Output streams stutter under load
Symptom: users report visible gaps in the output token stream; output ITL P99 spikes.
Likely cause: OutputCritical KV blocks are being evicted under memory pressure.
How to verify:
rate(meridian.output_critical_eviction[1m]) > 0
Any non-zero rate confirms the block manager is evicting user-visible KV.
Immediate mitigation: reduce load. Lower the arrival rate or raise kv_memory.capacity_bytes
if headroom exists.
Longer-term fix (pick one or more):
- Lower
kv_memory.think_phase_memory_fraction(e.g. 0.40 → 0.30) to give output more room. - Lower
scheduler.think_batch_multiplierto reduce think-phase KV pressure. - Lower
scheduler.max_think_tokensso individual reasoning chains release blocks sooner.
Budget forcing never fires; chains always hit hard cap
Symptom: meridian.budget_force_reason{reason=hard_cap} increments constantly;
converged and overthinking stay at zero.
Likely cause: the entropy probe is not detecting convergence.
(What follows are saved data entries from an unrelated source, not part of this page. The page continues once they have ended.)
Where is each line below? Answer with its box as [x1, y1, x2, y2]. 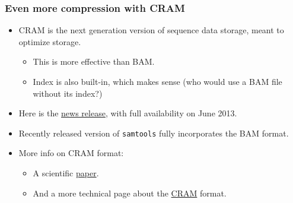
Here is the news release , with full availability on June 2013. [18, 107, 237, 119]
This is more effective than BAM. [33, 55, 155, 68]
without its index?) [33, 87, 103, 99]
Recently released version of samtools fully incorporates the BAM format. [18, 126, 289, 139]
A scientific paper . [33, 167, 99, 179]
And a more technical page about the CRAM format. [33, 186, 227, 199]
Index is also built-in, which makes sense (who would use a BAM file [33, 75, 282, 87]
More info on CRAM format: [18, 147, 124, 159]

Either the probe is disabled, the thresholds are too tight, or the model is being asked to reason on prompts that produce genuinely non-converging chains.
How to verify:
- Check
meridian.toml: confirmentropy.enabled = true. - Capture a sample EAT trace: add
logging.level = "debug"temporarily and inspect EAT EMA values in the logs for a known-good reasoning prompt.
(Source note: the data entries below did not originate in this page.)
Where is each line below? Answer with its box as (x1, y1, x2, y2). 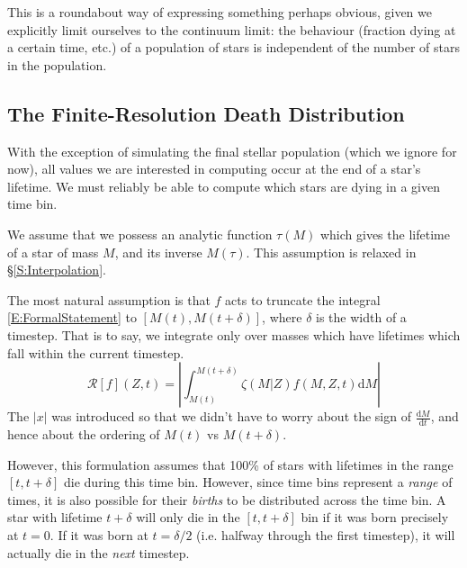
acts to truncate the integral (225, 290, 381, 309)
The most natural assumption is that (7, 290, 211, 309)
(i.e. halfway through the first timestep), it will (196, 525, 455, 544)
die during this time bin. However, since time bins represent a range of (64, 473, 453, 491)
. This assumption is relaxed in (246, 242, 417, 261)
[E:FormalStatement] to (7, 308, 137, 327)
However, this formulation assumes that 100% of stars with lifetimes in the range (7, 455, 454, 473)
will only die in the (136, 508, 240, 527)
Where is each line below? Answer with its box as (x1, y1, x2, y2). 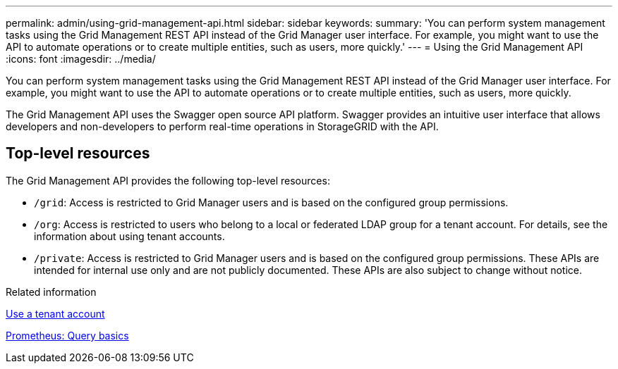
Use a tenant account (6, 307, 105, 320)
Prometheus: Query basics (6, 329, 129, 342)
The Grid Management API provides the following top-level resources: (6, 174, 330, 187)
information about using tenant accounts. (34, 230, 225, 242)
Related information (6, 285, 97, 298)
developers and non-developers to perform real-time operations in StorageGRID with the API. (6, 120, 439, 132)
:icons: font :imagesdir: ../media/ (6, 53, 156, 65)
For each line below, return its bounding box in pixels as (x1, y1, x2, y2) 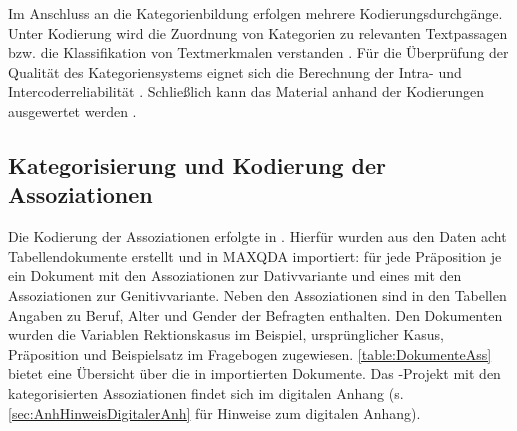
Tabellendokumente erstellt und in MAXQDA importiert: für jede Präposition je (8, 245, 502, 266)
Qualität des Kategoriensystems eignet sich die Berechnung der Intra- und (8, 61, 462, 82)
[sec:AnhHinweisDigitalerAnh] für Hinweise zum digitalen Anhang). (8, 402, 421, 423)
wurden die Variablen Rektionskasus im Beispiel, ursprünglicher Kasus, (8, 324, 444, 345)
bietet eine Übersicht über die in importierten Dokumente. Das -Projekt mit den (8, 363, 501, 384)
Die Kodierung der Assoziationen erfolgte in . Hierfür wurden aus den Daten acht (8, 226, 507, 247)
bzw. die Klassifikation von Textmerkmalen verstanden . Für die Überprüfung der (8, 42, 509, 63)
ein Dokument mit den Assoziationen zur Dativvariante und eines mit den (8, 265, 462, 286)

Immediate mitigation: none — hard-cap forcing is safe, just less adaptive.
Longer-term fix:
- If probe is disabled: set
entropy.enabled = true. - If thresholds are too tight: relax
eat_ema_variance_threshold(e.g. 0.001 → 0.005) or lowerrpdi_threshold(e.g. 3.0 → 2.0). - If prompts are genuinely non-converging: lower
max_think_tokensto bound KV cost.
Phase router shows runaway tracked-requests gauge
Symptom: meridian.phase_router.tracked_requests grows monotonically without
a corresponding growth in active requests.
Likely cause: completed requests are not being reaped from the router. Either
post_step is not receiving EOS events, or reap_stale_older_than is not being
called.
How to verify:
- Confirm the vLLM plugin's
post_stepis wired to the engine's step callback. - Check the reap interval in the plugin config — default 60 s. If request lifetime is shorter than 60 s on average, the reaper may be lagging.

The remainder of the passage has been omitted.